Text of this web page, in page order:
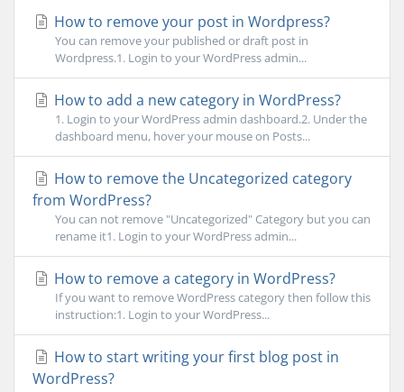
How to remove your post in Wordpress?
You can remove your published or draft post in
Wordpress.1. Login to your WordPress admin...
How to add a new category in WordPress?
1. Login to your WordPress admin dashboard.2. Under the
dashboard menu, hover your mouse on Posts...
How to remove the Uncategorized category
from WordPress?
You can not remove "Uncategorized" Category but you can
rename it1. Login to your WordPress admin...
How to remove a category in WordPress?
If you want to remove WordPress category then follow this
instruction:1. Login to your WordPress...
How to start writing your first blog post in
WordPress?
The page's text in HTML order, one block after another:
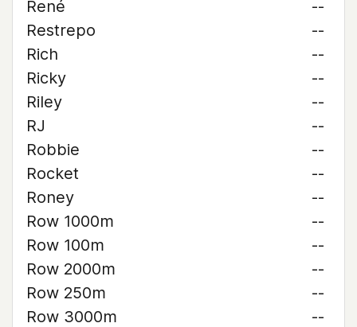
René
--
Restrepo
--
Rich
--
Ricky
--
Riley
--
RJ
--
Robbie
--
Rocket
--
Roney
--
Row 1000m
--
Row 100m
--
Row 2000m
--
Row 250m
--
Row 3000m
--
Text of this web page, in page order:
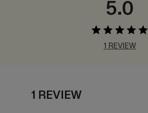
5.0
1 REVIEW
1 REVIEW
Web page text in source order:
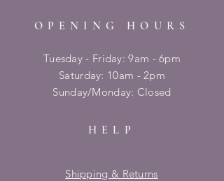
OPENING HOURS
Tuesday - Friday: 9am - 6pm
​​Saturday: 10am - 2pm
​Sunday/Monday: Closed
HELP
Shipping & Returns
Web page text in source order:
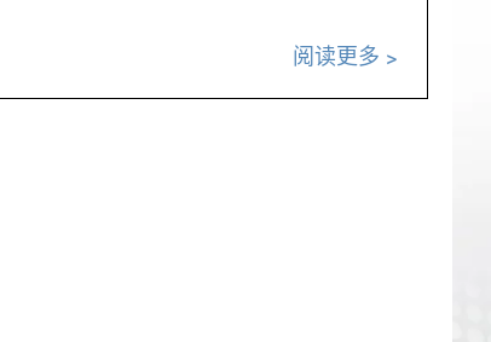
阅读更多
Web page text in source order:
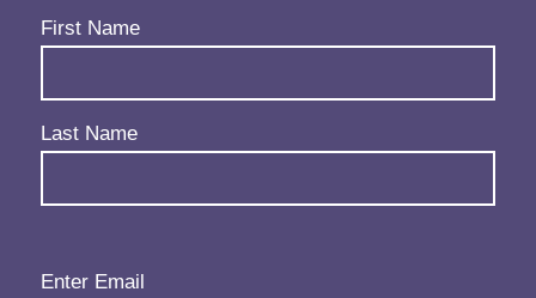
Name(Required)
First Name
Last Name
Email(Required)
Enter Email
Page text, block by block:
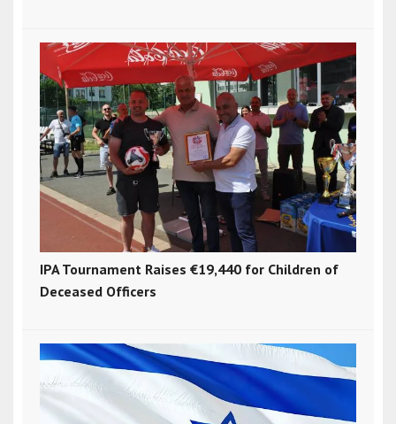
IPA Tournament Raises €19,440 for Children of
Deceased Officers
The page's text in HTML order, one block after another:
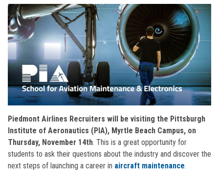
Piedmont Airlines Recruiters will be visiting the Pittsburgh
Institute of Aeronautics (PIA), Myrtle Beach Campus, on
Thursday, November 14th. This is a great opportunity for
students to ask their questions about the industry and discover the
next steps of launching a career in aircraft maintenance.
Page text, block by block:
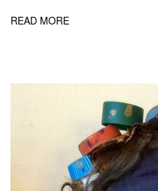
READ MORE
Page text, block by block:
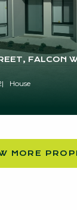
FALCON
House
MORE
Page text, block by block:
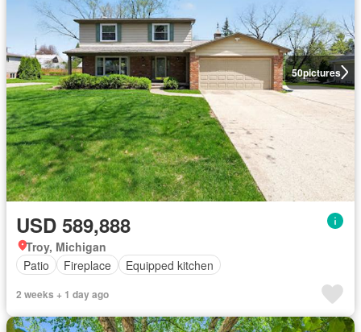
50pictures
USD 589,888
Troy, Michigan
Patio
Fireplace Equipped kitchen
2 weeks + 1 day ago
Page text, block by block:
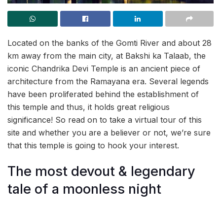
Located on the banks of the Gomti River and about 28
km away from the main city, at Bakshi ka Talaab, the
iconic Chandrika Devi Temple is an ancient piece of
architecture from the Ramayana era. Several legends
have been proliferated behind the establishment of
this temple and thus, it holds great religious
significance! So read on to take a virtual tour of this
site and whether you are a believer or not, we’re sure
that this temple is going to hook your interest.
The most devout & legendary
tale of a moonless night

====

» **Exercise brief**: Return an exact copy of the data above, apart from any pictures.

» **Response**:
Text of this web page, in page order:
How to remove your post in Wordpress?
You can remove your published or draft post in
Wordpress.1. Login to your WordPress admin...
How to add a new category in WordPress?
1. Login to your WordPress admin dashboard.2. Under the
dashboard menu, hover your mouse on Posts...
How to remove the Uncategorized category
from WordPress?
You can not remove "Uncategorized" Category but you can
rename it1. Login to your WordPress admin...
How to remove a category in WordPress?
If you want to remove WordPress category then follow this
instruction:1. Login to your WordPress...
How to start writing your first blog post in
WordPress?
The page's text in HTML order, one block after another:
René
--
Restrepo
--
Rich
--
Ricky
--
Riley
--
RJ
--
Robbie
--
Rocket
--
Roney
--
Row 1000m
--
Row 100m
--
Row 2000m
--
Row 250m
--
Row 3000m
--
Text of this web page, in page order:
5.0
1 REVIEW
1 REVIEW
Web page text in source order:
OPENING HOURS
Tuesday - Friday: 9am - 6pm
​​Saturday: 10am - 2pm
​Sunday/Monday: Closed
HELP
Shipping & Returns
Web page text in source order:
阅读更多
Web page text in source order:
Name(Required)
First Name
Last Name
Email(Required)
Enter Email
Page text, block by block:
IPA Tournament Raises €19,440 for Children of
Deceased Officers
The page's text in HTML order, one block after another:
Piedmont Airlines Recruiters will be visiting the Pittsburgh
Institute of Aeronautics (PIA), Myrtle Beach Campus, on
Thursday, November 14th. This is a great opportunity for
students to ask their questions about the industry and discover the
next steps of launching a career in aircraft maintenance.
Page text, block by block:
READ MORE
Page text, block by block:
FALCON
House
MORE
Page text, block by block:
50pictures
USD 589,888
Troy, Michigan
Patio
Fireplace Equipped kitchen
2 weeks + 1 day ago
Page text, block by block:
Located on the banks of the Gomti River and about 28
km away from the main city, at Bakshi ka Talaab, the
iconic Chandrika Devi Temple is an ancient piece of
architecture from the Ramayana era. Several legends
have been proliferated behind the establishment of
this temple and thus, it holds great religious
significance! So read on to take a virtual tour of this
site and whether you are a believer or not, we’re sure
that this temple is going to hook your interest.
The most devout & legendary
tale of a moonless night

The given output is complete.